A while back, an economist named Edward Castronova did an economic study of the online game Everquest. He examined the sale of online avatars and Everquest goods on Ebay, calculated their real-dollar worth, and realized that the Everquest economy was — on a per-capita basis — richer than Russia, Bulgaria, and every single developing country in the world.

Castronova’s research contained a brilliant epiphany: Virtual worlds provide us with an unusual test-bed for experimental economics. Because people are willing to pay to buy a virtual life (i.e. a character that has immense strength and power, or a castle that took months build), it’s possible to put a value on human experience — something that is very difficult to do in the real world. In everyday life, you can’t just decide to start fresh, or buy your way into a brand spanking-new identity. But in online games, using the black market of Ebay, you could — which created some damn interesting economic markers. It becomes possible to put an economic per-hour value on online experience and all those countless days you spend in Everquest … because when you slowly build a valuable character, that value can be expressed in real-life greenbacks.

Which is why Ultima Online has thrown all this for a loop.
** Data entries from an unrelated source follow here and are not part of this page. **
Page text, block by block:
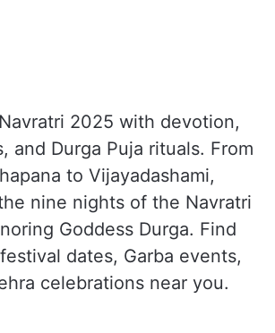
2025 with devotion,
and Durga Puja rituals. From
to Vijayadashami,
nine nights of the Navratri
Goddess Durga. Find
dates, Garba events,
celebrations near you.
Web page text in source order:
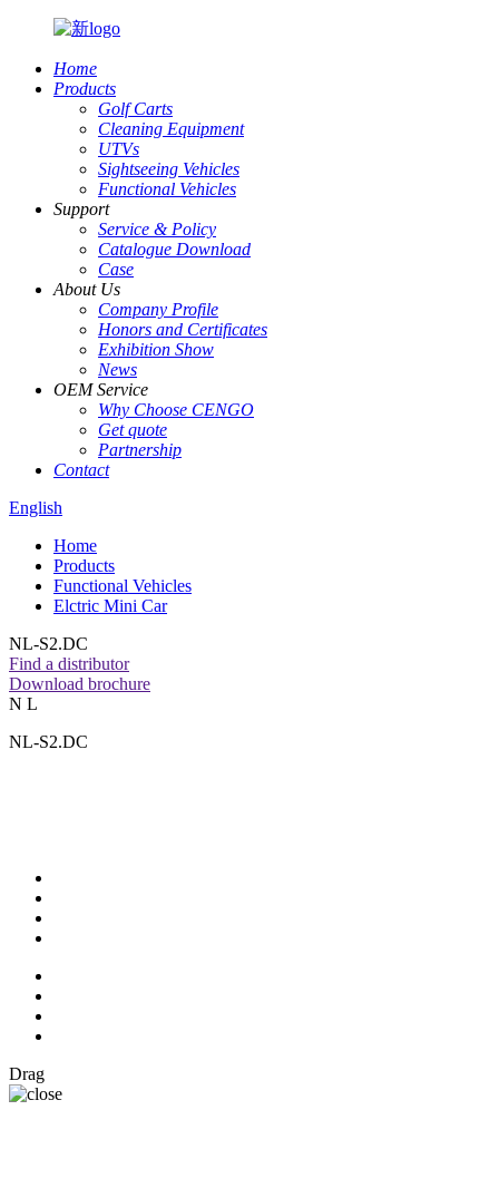
Home
Products
Golf Carts
Cleaning Equipment
UTVs
Sightseeing Vehicles
Functional Vehicles
Support
Service & Policy
Catalogue Download
Case
About Us
Company Profile
Honors and Certificates
Exhibition Show
News
OEM Service
Why Choose CENGO
Get quote
Partnership
Contact
English
Home
Products
Functional Vehicles
Elctric Mini Car
NL-S2.DC
Find a distributor
Download brochure
N L
NL-S2.DC
Drag
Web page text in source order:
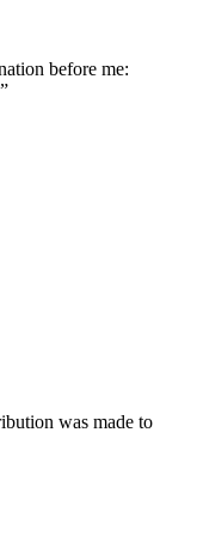
before me:
”
was made to

Last week, it announced last week that the company itself would jump into the arena — by selling “advanced characters” for $29.95.
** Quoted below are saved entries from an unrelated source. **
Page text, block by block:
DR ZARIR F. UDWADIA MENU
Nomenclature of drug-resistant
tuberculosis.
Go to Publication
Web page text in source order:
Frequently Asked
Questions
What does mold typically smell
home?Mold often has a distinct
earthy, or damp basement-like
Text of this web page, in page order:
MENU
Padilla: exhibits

This is bound to completely rearrange the economics of virtual worlds. After all, the whole reason a Napa +25 stat scroll might be worth $300 on Ebay is that it takes months and months of play-time to get it. But what Ultima Online is doing, essentially, is declaring that work worth only $30 — making it rather null and void. Why bother to spend all that work if you can buy it for the price of a night out? In a way, it’s like a classic governmental wage-and-price control: A top-down authority declaring the definitive value of a product, instead of letting it loose on the free market.

Castronova argued that the economic activity in Ebay was actually germane and central to the fun of the game — not just an ancillary activity. If that’s true, I’ll be interested to see how players react.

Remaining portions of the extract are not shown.